TASK DETAILS: What you should give back is a precise copy of the lines below from the one containing "Multi-Lingual Support" through the one containing "approved, will be", with no pictures.

BEGIN RECORD EXTRACTS

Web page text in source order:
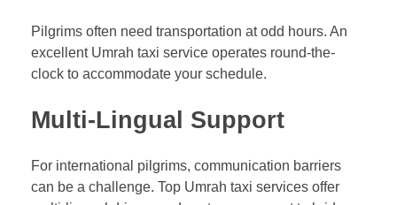
Pilgrims often need transportation at odd hours. An
excellent Umrah taxi service operates round-the-
clock to accommodate your schedule.
Multi-Lingual Support
For international pilgrims, communication barriers
can be a challenge. Top Umrah taxi services offer
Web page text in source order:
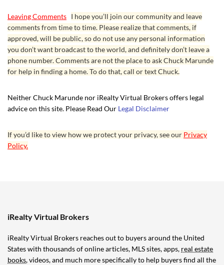
Leaving Comments I hope you’ll join our community and leave
comments from time to time. Please realize that comments, if
approved, will be public, so do not use any personal information
you don’t want broadcast to the world, and definitely don’t leave a
phone number. Comments are not the place to ask Chuck Marunde
for help in finding a home. To do that, call or text Chuck.
Neither Chuck Marunde nor iRealty Virtual Brokers offers legal
advice on this site. Please Read Our Legal Disclaimer
If you’d like to view how we protect your privacy, see our Privacy
Policy.
iRealty Virtual Brokers
iRealty Virtual Brokers reaches out to buyers around the United
States with thousands of online articles, MLS sites, apps, real estate
books, videos, and much more specifically to help buyers find all the
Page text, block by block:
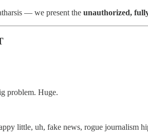
— we present the unauthorized,
problem. Huge.
little, uh, fake news, rogue journalism
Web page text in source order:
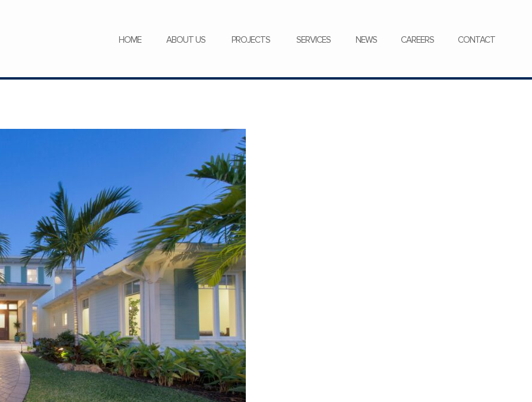
HOME ABOUT US PROJECTS SERVICES NEWS CAREERS CONTACT
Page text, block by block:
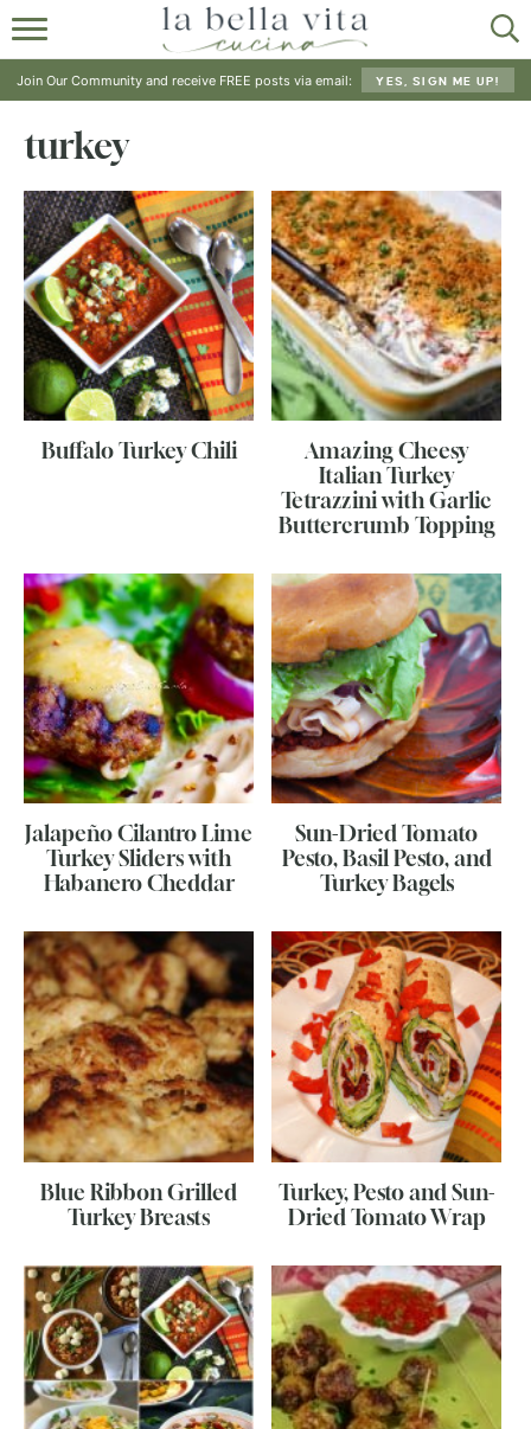
HOME
SHOP
Join Our Community and receive FREE posts via email: YES, SIGN ME UP!
turkey
Buffalo Turkey Chili
Amazing Cheesy
Italian Turkey
Tetrazzini with Garlic
Buttercrumb Topping
Jalapeño Cilantro Lime
Turkey Sliders with
Habanero Cheddar
Sun-Dried Tomato
Pesto, Basil Pesto, and
Turkey Bagels
Blue Ribbon Grilled
Turkey Breasts
Turkey, Pesto and Sun-
Dried Tomato Wrap
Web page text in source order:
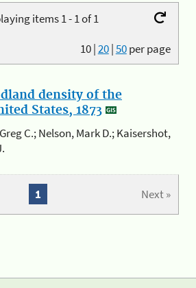
items 1 - 1 of 1
10|20|50per page
density of the
States, 1873
C.; Nelson, Mark D.; Kaisershot,
Next »
1
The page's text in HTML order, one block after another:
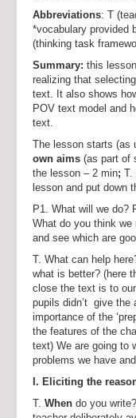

END RECORD EXTRACTS

ANSWER SECTION:
Multi-Lingual Support
For international pilgrims, communication barriers
can be a challenge. Top Umrah taxi services offer
Web page text in source order:
Leaving Comments I hope you’ll join our community and leave
comments from time to time. Please realize that comments, if
approved, will be public, so do not use any personal information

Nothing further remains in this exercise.